Feeling the sadness all the way through

Baby's crib

Years ago now, when my sister was pregnant with her oldest Reed, I got her a crib as my gift to her growing family. A few years later, the crib moved on to my niece June. A few years later, it came cross-state to my house for our oldest Owen. And over the last few years, it’s been home for my youngest Asa.

This past Sunday, I spent much of the day building a bunk bed. That night, Asa moved downstairs to his new room and bed with his brother. For the first time in over a decade, the crib was empty. And Sara and I were upstairs all alone.

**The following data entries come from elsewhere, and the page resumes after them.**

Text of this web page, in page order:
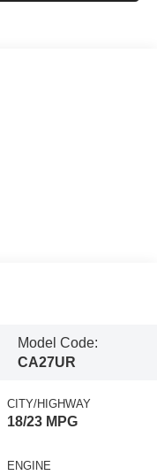
Model Code:
CA27UR
CITY/HIGHWAY
18/23 MPG
ENGINE
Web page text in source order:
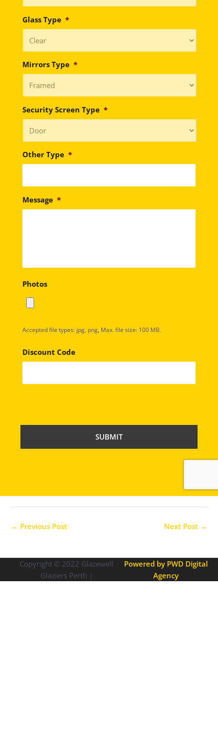
Glass Type *
Mirrors Type *
Security Screen Type *
Other Type *
Message *
Photos
Accepted file types: jpg, png, Max. file size: 100 MB.
Discount Code
P
H
← Previous Post Next Post →
Copyright © 2022 Glazewell
Glaziers Perth |
Powered by PWD Digital
Agency
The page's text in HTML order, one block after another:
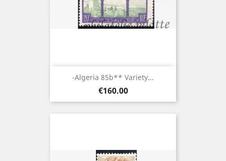
-Algeria 85b** Variety...
Price
€160.00
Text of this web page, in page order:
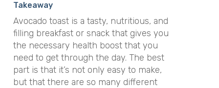
Takeaway
Avocado toast is a tasty, nutritious, and
filling breakfast or snack that gives you
the necessary health boost that you
need to get through the day. The best
part is that it’s not only easy to make,
but that there are so many different
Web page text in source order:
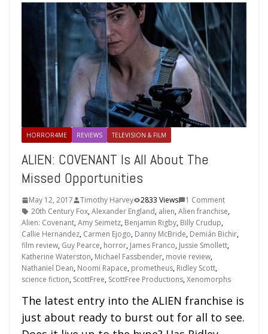
HORROR4ME REVIEWS TELEVISION & FILM
ALIEN: COVENANT Is All About The
Missed Opportunities
May 12, 2017 Timothy Harvey 2833 Views
1 Comment
20th Century Fox,Alexander England, alien,Alien franchise,
Alien: Covenant,Amy Seimetz, Benjamin Rigby, Billy Crudup,
Callie Hernandez, Carmen Ejogo, Danny McBride, Demián Bichir,
film review, Guy Pearce, horror, James Franco, Jussie Smollett,
Katherine Waterston, Michael Fassbender, movie review,
Nathaniel Dean, Noomi Rapace, prometheus, Ridley Scott,
science fiction, ScottFree, ScottFree Productions,Xenomorphs
The latest entry into the ALIEN franchise is
just about ready to burst out for all to see.
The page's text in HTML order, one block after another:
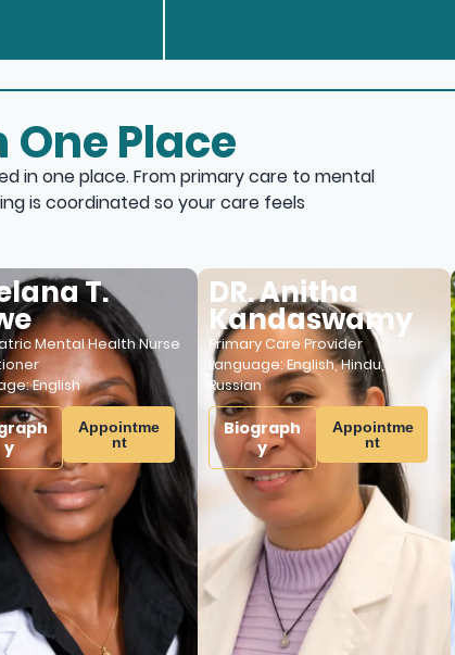
One Place
in one place. From primary care to mental
is coordinated so your care feels
T.
Mental Health Nurse
English
Appointme
DR. Anitha
Kandaswamy
Primary Care Provider
Language:English,Hindu,
Russian
Biograph
Appointme
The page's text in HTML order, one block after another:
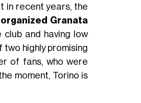
in recent years, the
Granata
and having low
highly promising
of fans, who were
moment, Torino is
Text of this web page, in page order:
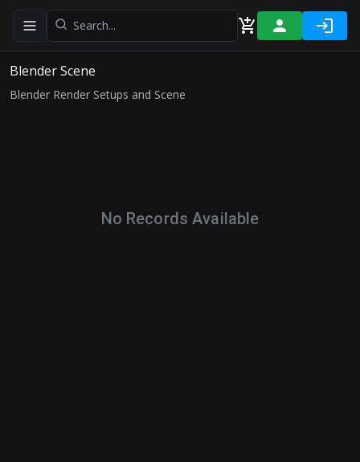
Toggle navigation menu
Blender Scene
Blender Render Setups and Scene
No Records Available
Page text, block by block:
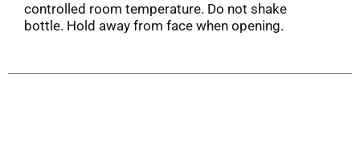
controlled room temperature. Do not shake
bottle. Hold away from face when opening.
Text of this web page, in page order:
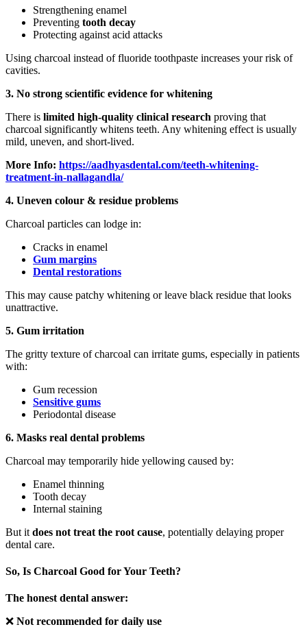
Strengthening enamel
Preventing tooth decay
Protecting against acid attacks
Using charcoal instead of fluoride toothpaste increases your risk of
cavities.
3. No strong scientific evidence for whitening
There is limited high-quality clinical research proving that
charcoal significantly whitens teeth. Any whitening effect is usually
mild, uneven, and short-lived.
More Info: https://aadhyasdental.com/teeth-whitening-
treatment-in-nallagandla/
4. Uneven colour & residue problems
Charcoal particles can lodge in:
Cracks in enamel
Gum margins
Dental restorations
This may cause patchy whitening or leave black residue that looks
unattractive.
5. Gum irritation
The gritty texture of charcoal can irritate gums, especially in patients
with:
Gum recession
Sensitive gums
Periodontal disease
6. Masks real dental problems
Charcoal may temporarily hide yellowing caused by:
Enamel thinning
Tooth decay
Internal staining
But it does not treat the root cause, potentially delaying proper
dental care.
So, Is Charcoal Good for Your Teeth?
The honest dental answer:
❌ Not recommended for daily use
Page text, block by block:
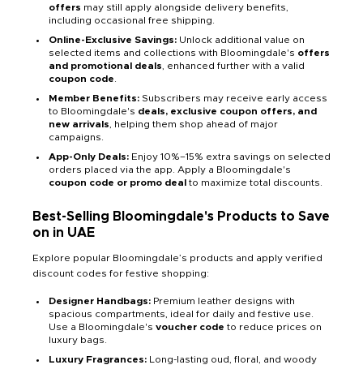
offers may still apply alongside delivery benefits,
including occasional free shipping.
Online-Exclusive Savings: Unlock additional value on
selected items and collections with Bloomingdale's offers
and promotional deals , enhanced further with a valid
coupon code
Member Benefits: Subscribers may receive early access
to Bloomingdale's deals, exclusive coupon offers, and
new arrivals , helping them shop ahead of major
campaigns.
App-Only Deals: Enjoy 10%–15% extra savings on selected
orders placed via the app. Apply a Bloomingdale's
coupon code or promo deal to maximize total discounts.
Best-Selling Bloomingdale's Products to Save
on in UAE
Explore popular Bloomingdale’s products and apply verified
discount codes for festive shopping:
Designer Handbags: Premium leather designs with
spacious compartments, ideal for daily and festive use.
Use a Bloomingdale's voucher code to reduce prices on
luxury bags.
Luxury Fragrances: Long-lasting oud, floral, and woody

In situations like this, I tend to look on the “bright” side. In this case, I focused on all the ways the change signals a great new era for our family: fewer middle-of-the-night wakeups, less of the day-to-day grind of keeping very young children alive, and more opportunity for the boys to play and bond (and entertain each other so we don’t have to quite so often). And we get a whole room of our house back.

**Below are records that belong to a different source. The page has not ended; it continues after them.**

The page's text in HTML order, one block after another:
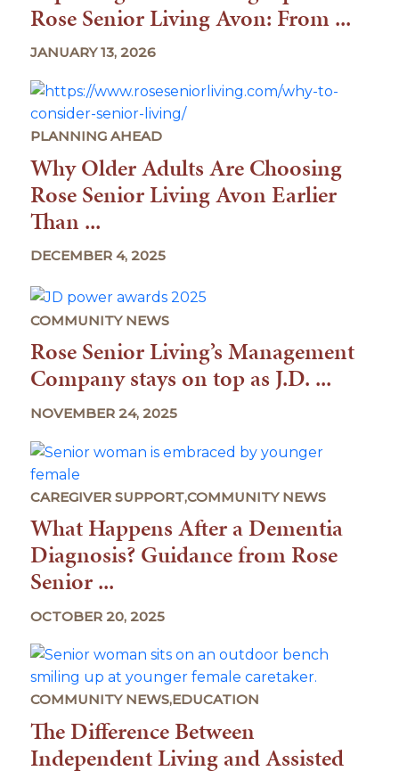
Rose Senior Living Avon: From ...
JANUARY 13, 2026
PLANNING AHEAD
Why Older Adults Are Choosing
Rose Senior Living Avon Earlier
Than ...
DECEMBER 4, 2025
COMMUNITY NEWS
Rose Senior Living’s Management
Company stays on top as J.D. ...
NOVEMBER 24, 2025
CAREGIVER SUPPORT,COMMUNITY NEWS
What Happens After a Dementia
Diagnosis? Guidance from Rose
Senior ...
OCTOBER 20, 2025
COMMUNITY NEWS,EDUCATION
The Difference Between
Independent Living and Assisted
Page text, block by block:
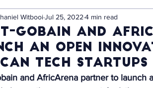
Gobain and
an open
tech startups
WitbooiJul 25, 2022 4 min read
and AfricArena partner to
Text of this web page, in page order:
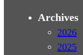
Archives
2026
2025
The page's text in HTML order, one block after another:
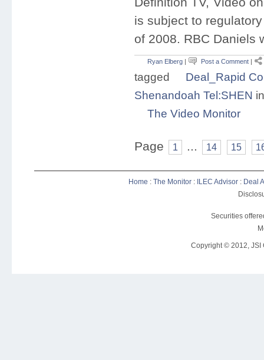
is subject to
of 2008. RBC Daniels
Ryan Elberg| Post a Comment|
tagged
Deal_Rapid
Shenandoah Tel:SHEN
The Video Monitor
Page 1 ... 14 15
Home : The Monitor : ILEC Advisor : Deal
Securities
Copyright © 2012, JSI
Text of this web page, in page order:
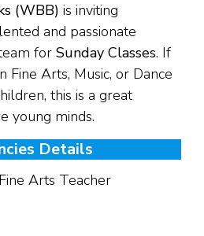
(WBB) is inviting
and passionate
for Sunday Classes. If
Fine Arts, Music, or Dance
this is a great
young minds.
Details
Fine Arts Teacher
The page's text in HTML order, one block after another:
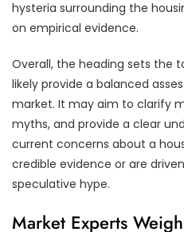
hysteria surrounding the
on empirical evidence.
Overall, the heading sets the
likely provide a balanced
market. It may aim to clarify
myths, and provide a clear
current concerns about a
credible evidence or are
speculative hype.
Market Experts
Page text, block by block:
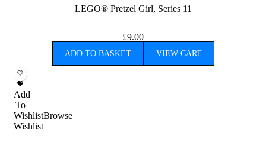
LEGO® Pretzel Girl, Series 11
£9.00
ADD TO BASKET VIEW CART
Add
To
WishlistBrowse
Wishlist

Sara tends to spend more time feeling the sadness of the change. In this case, we have to say goodbye to a crib that holds so many beautiful memories. We will never read them goodnight books in that familiar old rocking chair. No matter how you dress it up, we must say goodbye to a profoundly meaningful part of our lives.

For years, Sara’s sadness in these moments felt like a drag to me. I just wanted to be in the sense of hope and opportunity of the new chapter, not wallow in the past.

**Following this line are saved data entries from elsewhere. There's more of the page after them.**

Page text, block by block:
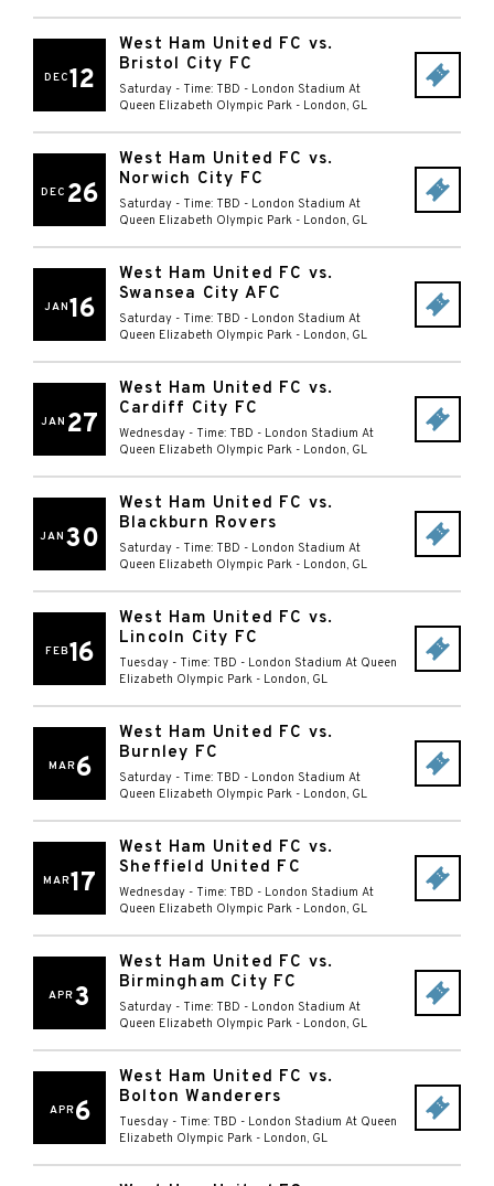
DEC12
West Ham United FC vs.
Bristol City FC
Saturday - Time: TBD - London Stadium At
Queen Elizabeth Olympic Park - London, GL
DEC 26
West Ham United FC vs.
Norwich City FC
Saturday - Time: TBD - London Stadium At
Queen Elizabeth Olympic Park - London, GL
JAN16
West Ham United FC vs.
Swansea City AFC
Saturday - Time: TBD - London Stadium At
Queen Elizabeth Olympic Park - London, GL
JAN 27
West Ham United FC vs.
Cardiff City FC
Wednesday - Time: TBD - London Stadium At
Queen Elizabeth Olympic Park - London, GL
JAN 30
West Ham United FC vs.
Blackburn Rovers
Saturday - Time: TBD - London Stadium At
Queen Elizabeth Olympic Park - London, GL
FEB16
West Ham United FC vs.
Lincoln City FC
Tuesday - Time: TBD - London Stadium At Queen
Elizabeth Olympic Park - London, GL
MAR6
West Ham United FC vs.
Burnley FC
Saturday - Time: TBD - London Stadium At
Queen Elizabeth Olympic Park - London, GL
MAR17
West Ham United FC vs.
Sheffield United FC
Wednesday - Time: TBD - London Stadium At
Queen Elizabeth Olympic Park - London, GL
APR3
West Ham United FC vs.
Birmingham City FC
Saturday - Time: TBD - London Stadium At
Queen Elizabeth Olympic Park - London, GL
APR6
West Ham United FC vs.
Bolton Wanderers
Tuesday - Time: TBD - London Stadium At Queen
Elizabeth Olympic Park - London, GL
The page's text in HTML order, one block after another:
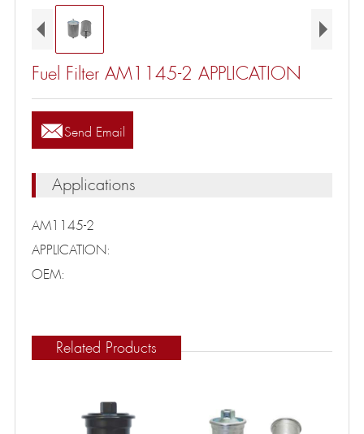
Fuel Filter AM1145-2 APPLICATION
Send Email
Applications
AM1145-2
APPLICATION:
OEM:
Related Products

But somehow this time, something shifted.

It dawned on me that, for much of my life, I’ve just been papering over the more difficult feelings that come up for me, especially sadness. I move on as quickly as I can so I don’t have to deal with the pain or discomfort. Looking on the “bright” side is largely just a way to protect myself.

Somehow, Sara’s way feels so much healthier now. Those feelings are part of what makes me human. They are a natural, inevitable, and necessary part of existence. They actually have something important to tell me.

If I can’t fully feel the sadness – and whatever other feelings come along with this change – then I can’t fully acknowledge and honor this beautiful, momentous chapter of my life. I can’t offer it the proper goodbye that it so deserves.